Saturday, February 26, 2011

chance artists: bios and thoughts

Take from Wikipedia:
John Milton Cage Jr. (September 5, 1912 – August 12, 1992) was an American composer, philosopher, poet, music theorist, artist, printmaker,[1] and amateur mycologist and mushroom collector. A pioneer of chance music, electronic music and non-standard use of musical instruments, Cage was one of the leading figures of the post-war avant-garde. Critics have lauded him as one of the most influential American composers of the 20th century.[2][3][4][5] He was also instrumental in the development of modern dance, mostly through his association with choreographer Merce Cunningham, who was also Cage's romantic partner for most of their lives.[6][7]

We watched a documentary called I have nothing to say and I am saying it. (The 1 of 7 videos is linked below. Thanks Youtube!) The general class reactions were shrugs, apathy, boredom, sleepiness... I thought otherwise. His work may be tedious, ritualistic... but I find that his processes, moreso than the actual productions created through processes, IS art. His art can be considered philosophy, religion even. There is a zen-like quality to his artistic intent that accepts what chance gives.

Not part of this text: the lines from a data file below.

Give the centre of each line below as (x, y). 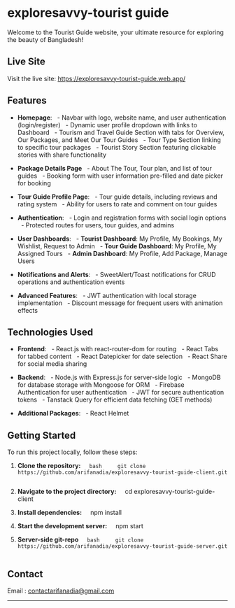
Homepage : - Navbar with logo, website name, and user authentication (122, 118)
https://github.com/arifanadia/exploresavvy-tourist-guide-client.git (122, 473)
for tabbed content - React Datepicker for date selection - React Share (122, 356)
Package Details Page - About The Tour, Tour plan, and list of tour (114, 168)
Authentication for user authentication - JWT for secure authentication (121, 393)
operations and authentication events (71, 282)
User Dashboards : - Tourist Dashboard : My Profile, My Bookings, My (120, 239)
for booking (34, 183)
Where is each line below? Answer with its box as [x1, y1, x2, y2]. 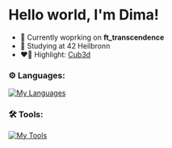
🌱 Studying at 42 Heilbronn [19, 40, 111, 50]
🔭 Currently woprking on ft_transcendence [19, 32, 165, 42]
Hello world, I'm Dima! [8, 6, 159, 24]
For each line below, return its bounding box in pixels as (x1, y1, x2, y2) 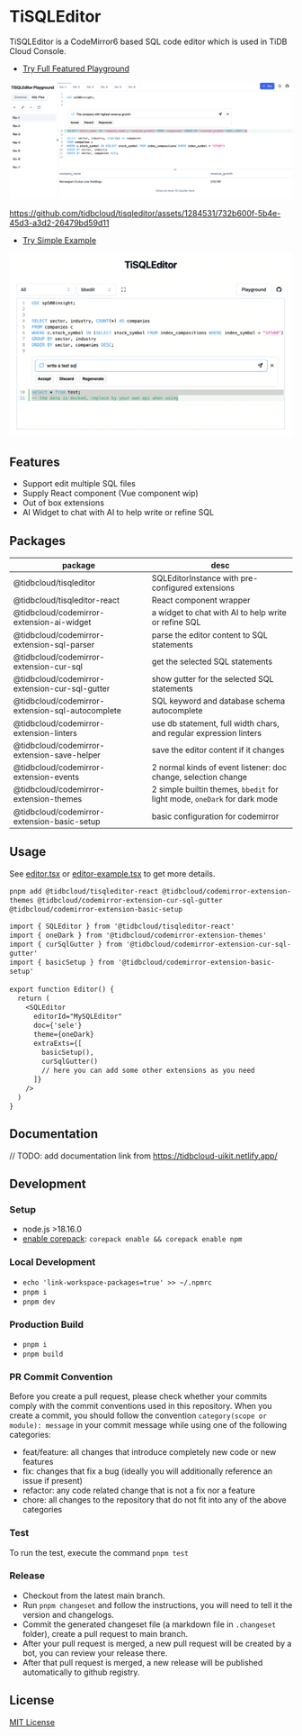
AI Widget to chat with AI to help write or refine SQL (22, 507, 214, 518)
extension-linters (13, 727, 78, 738)
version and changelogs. (22, 1609, 114, 1620)
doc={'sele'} (32, 1021, 83, 1030)
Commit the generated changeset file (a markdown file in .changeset (22, 1619, 277, 1630)
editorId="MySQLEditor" (32, 1012, 123, 1021)
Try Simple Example (22, 235, 97, 246)
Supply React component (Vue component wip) (22, 488, 200, 499)
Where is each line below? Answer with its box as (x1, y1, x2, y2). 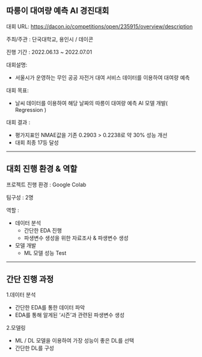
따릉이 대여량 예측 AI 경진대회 (6, 5, 109, 16)
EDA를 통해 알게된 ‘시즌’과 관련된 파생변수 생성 (14, 311, 125, 319)
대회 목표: (6, 87, 29, 94)
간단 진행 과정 (6, 274, 54, 284)
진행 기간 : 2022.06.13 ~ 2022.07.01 (6, 48, 92, 55)
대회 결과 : (6, 118, 31, 126)
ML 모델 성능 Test (23, 249, 67, 257)
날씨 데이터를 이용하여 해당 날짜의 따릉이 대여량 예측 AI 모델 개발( (14, 99, 168, 106)
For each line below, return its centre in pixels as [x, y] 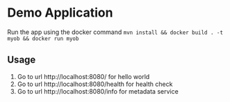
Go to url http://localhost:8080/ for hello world [83, 76]
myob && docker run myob [43, 39]
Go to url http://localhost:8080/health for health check [95, 84]
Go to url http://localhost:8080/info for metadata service [98, 91]
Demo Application [60, 13]
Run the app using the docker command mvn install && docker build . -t [115, 32]
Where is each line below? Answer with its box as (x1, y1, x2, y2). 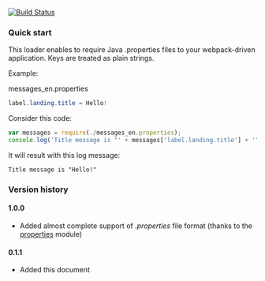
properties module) (19, 230, 83, 239)
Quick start (8, 27, 53, 38)
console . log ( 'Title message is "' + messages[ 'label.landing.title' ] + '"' (8, 137, 263, 144)
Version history (8, 184, 69, 195)
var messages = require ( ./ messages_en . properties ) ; (8, 129, 181, 137)
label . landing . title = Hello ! (8, 99, 108, 107)
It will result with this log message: (8, 150, 121, 159)
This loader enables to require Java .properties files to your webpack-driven (8, 45, 256, 54)

An additional chance artists I have been introduced to through internet searches is François Morellet. What I like about the artist's featured work below is how they feel very neutral and modern. The last one reminds me of QR codes. Don't they resemble 2D codes?! (Should we be giving him credit for those??) The following was taken from his biography from the Aras Gallery, which features his work.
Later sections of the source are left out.